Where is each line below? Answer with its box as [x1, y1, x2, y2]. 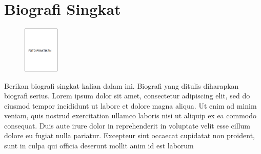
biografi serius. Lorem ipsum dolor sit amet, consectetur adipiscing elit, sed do [4, 90, 250, 101]
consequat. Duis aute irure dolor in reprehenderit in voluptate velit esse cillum [4, 120, 250, 131]
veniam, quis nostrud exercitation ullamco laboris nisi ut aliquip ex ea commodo [4, 110, 256, 121]
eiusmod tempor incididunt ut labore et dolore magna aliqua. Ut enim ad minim [4, 100, 257, 111]
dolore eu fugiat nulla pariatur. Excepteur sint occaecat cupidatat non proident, [4, 130, 255, 141]
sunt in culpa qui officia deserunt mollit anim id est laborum [4, 140, 194, 151]
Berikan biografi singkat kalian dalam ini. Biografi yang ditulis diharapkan [4, 80, 239, 91]
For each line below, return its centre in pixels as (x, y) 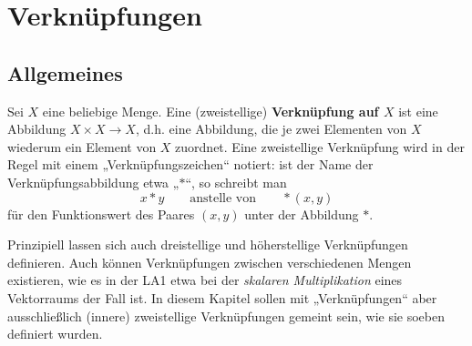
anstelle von (223, 198)
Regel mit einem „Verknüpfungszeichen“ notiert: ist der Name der (190, 164)
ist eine (418, 111)
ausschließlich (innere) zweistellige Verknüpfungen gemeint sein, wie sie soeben (226, 315)
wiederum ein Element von (82, 146)
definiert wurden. (55, 334)
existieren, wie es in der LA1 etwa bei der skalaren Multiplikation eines (205, 280)
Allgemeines (65, 72)
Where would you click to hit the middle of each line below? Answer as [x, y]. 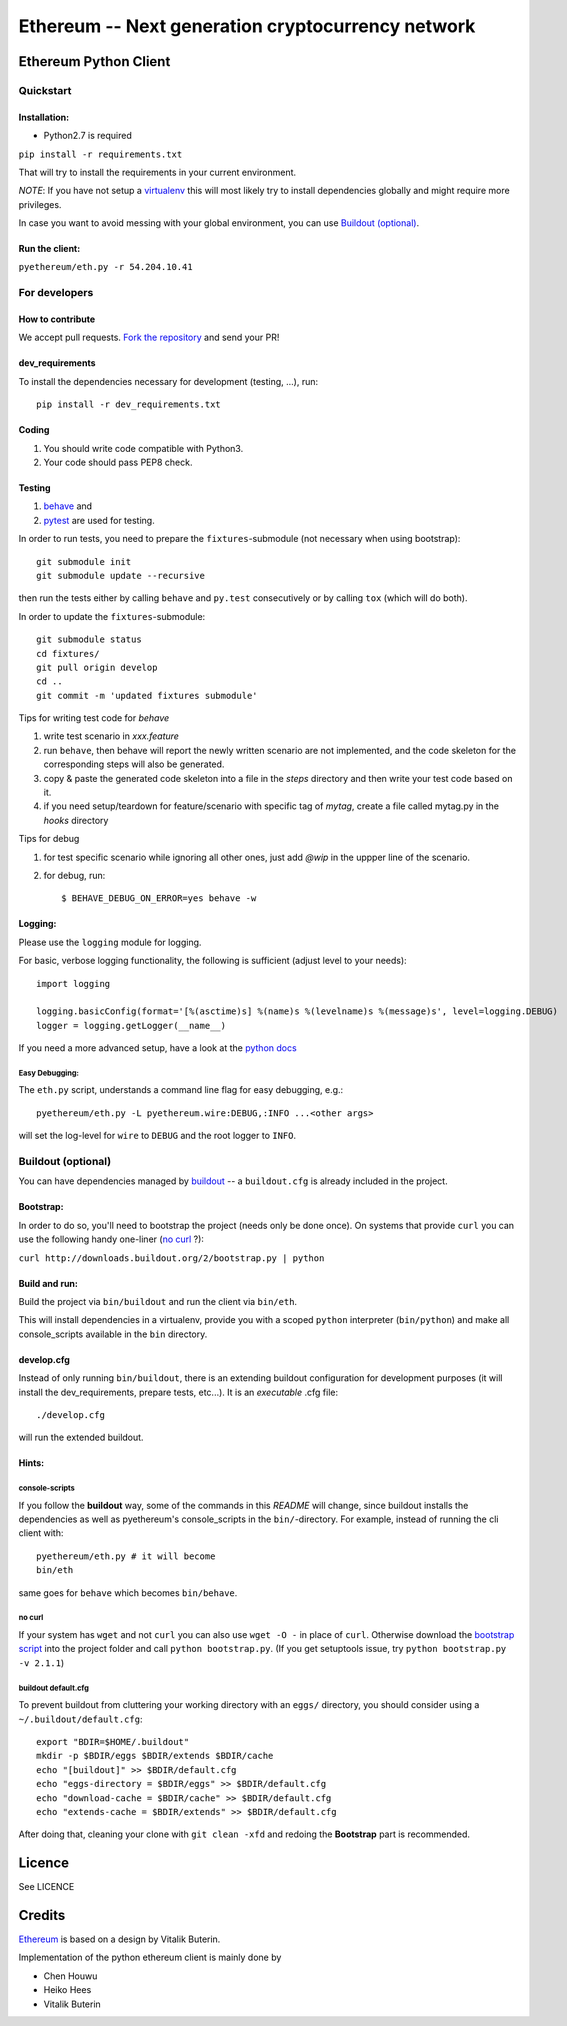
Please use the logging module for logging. [110, 942]
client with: [41, 1533]
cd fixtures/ [68, 653]
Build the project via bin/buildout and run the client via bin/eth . [158, 1301]
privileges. [40, 204]
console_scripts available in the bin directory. [113, 1334]
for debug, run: [74, 875]
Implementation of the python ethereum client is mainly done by [150, 1957]
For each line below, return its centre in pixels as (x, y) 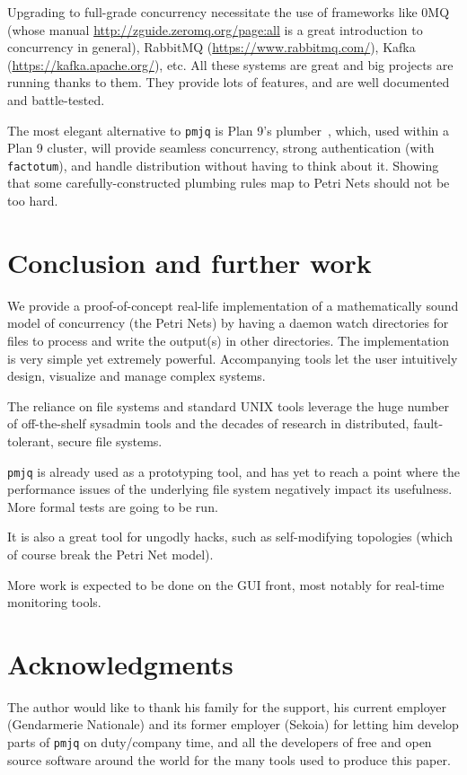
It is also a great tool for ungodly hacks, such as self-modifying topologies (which (230, 537)
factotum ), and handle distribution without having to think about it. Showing (223, 165)
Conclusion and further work (189, 262)
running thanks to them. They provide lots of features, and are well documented (229, 82)
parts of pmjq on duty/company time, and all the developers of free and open (220, 742)
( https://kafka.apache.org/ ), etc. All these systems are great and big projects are (230, 64)
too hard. (33, 201)
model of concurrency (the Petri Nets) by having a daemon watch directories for (228, 323)
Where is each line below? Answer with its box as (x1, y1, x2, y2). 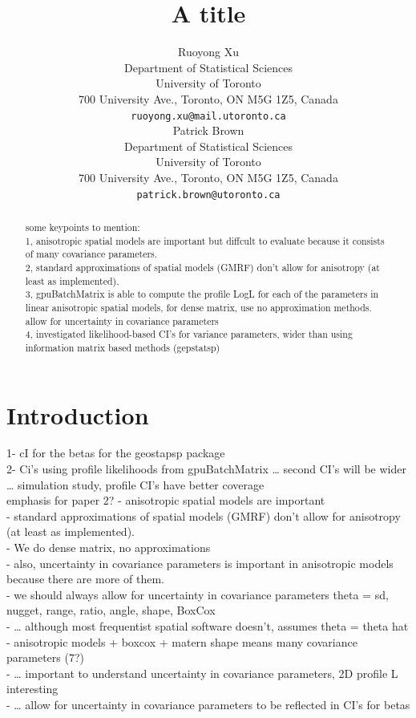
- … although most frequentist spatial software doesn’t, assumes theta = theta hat (6, 618, 409, 635)
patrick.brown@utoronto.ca (136, 189, 281, 201)
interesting (6, 680, 59, 697)
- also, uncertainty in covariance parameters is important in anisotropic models (6, 554, 394, 571)
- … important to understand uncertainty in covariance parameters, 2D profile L (6, 664, 398, 681)
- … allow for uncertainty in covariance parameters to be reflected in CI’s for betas (6, 696, 410, 712)
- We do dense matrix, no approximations (6, 539, 211, 556)
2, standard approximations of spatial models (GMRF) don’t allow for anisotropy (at (25, 260, 380, 274)
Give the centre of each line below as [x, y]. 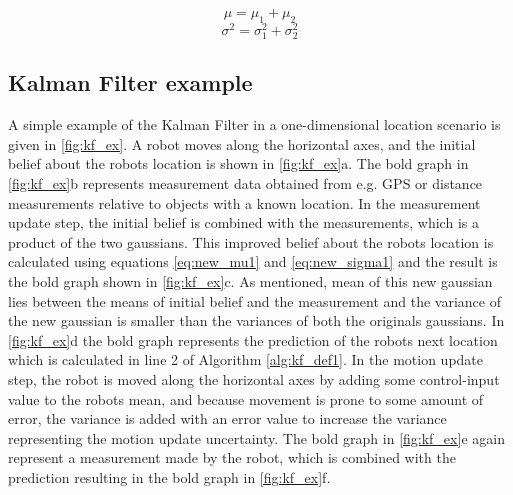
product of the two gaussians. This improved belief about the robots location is [251, 241]
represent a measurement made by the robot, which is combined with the [232, 457]
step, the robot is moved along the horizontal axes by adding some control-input [254, 378]
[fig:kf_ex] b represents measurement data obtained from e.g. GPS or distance [245, 183]
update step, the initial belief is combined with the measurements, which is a [243, 222]
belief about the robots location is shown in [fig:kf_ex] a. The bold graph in [238, 163]
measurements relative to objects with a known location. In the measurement [244, 202]
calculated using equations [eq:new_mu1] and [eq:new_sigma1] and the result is [253, 261]
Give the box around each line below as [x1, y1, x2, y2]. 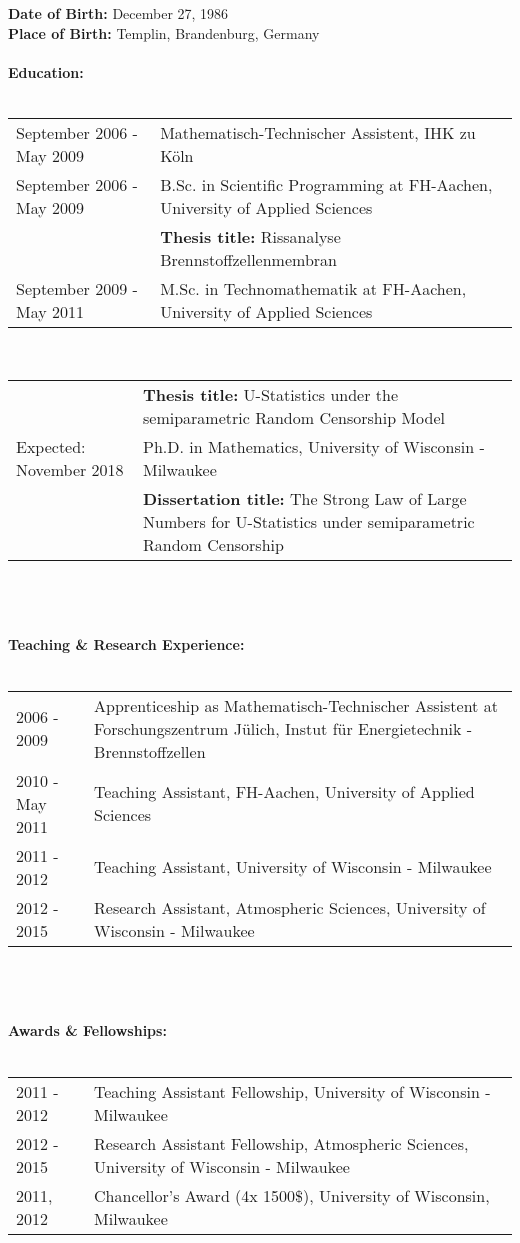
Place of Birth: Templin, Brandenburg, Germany [8, 22, 320, 43]
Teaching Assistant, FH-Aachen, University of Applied [94, 780, 475, 804]
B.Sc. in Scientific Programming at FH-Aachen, [160, 172, 493, 196]
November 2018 [16, 457, 124, 481]
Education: [8, 61, 84, 82]
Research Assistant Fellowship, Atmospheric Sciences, [94, 1131, 469, 1155]
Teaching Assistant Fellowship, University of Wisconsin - [94, 1079, 491, 1103]
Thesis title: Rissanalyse [160, 224, 341, 248]
______________________________
WHAT YOU SHOULD DO: Search the entries above for the word "client", and copy every line where it occurs.

ANSWER FOR THIS EXERCISE:
client with: [41, 1533]
Build the project via bin/buildout and run the client via bin/eth . [158, 1301]
Implementation of the python ethereum client is mainly done by [150, 1957]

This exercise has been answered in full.